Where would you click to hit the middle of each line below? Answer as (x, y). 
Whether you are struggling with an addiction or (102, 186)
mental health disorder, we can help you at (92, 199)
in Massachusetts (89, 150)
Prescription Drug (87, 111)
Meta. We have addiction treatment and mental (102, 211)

● EXERCISE DESCRIPTION
Repeat all of the listing above exactly, leaving nothing out.

● RESULT OF THE TASK
Where would you click to hit the middle of each line below? Answer as (x, y). 
Whether you are struggling with an addiction or (102, 186)
mental health disorder, we can help you at (92, 199)
in Massachusetts (89, 150)
Prescription Drug (87, 111)
Meta. We have addiction treatment and mental (102, 211)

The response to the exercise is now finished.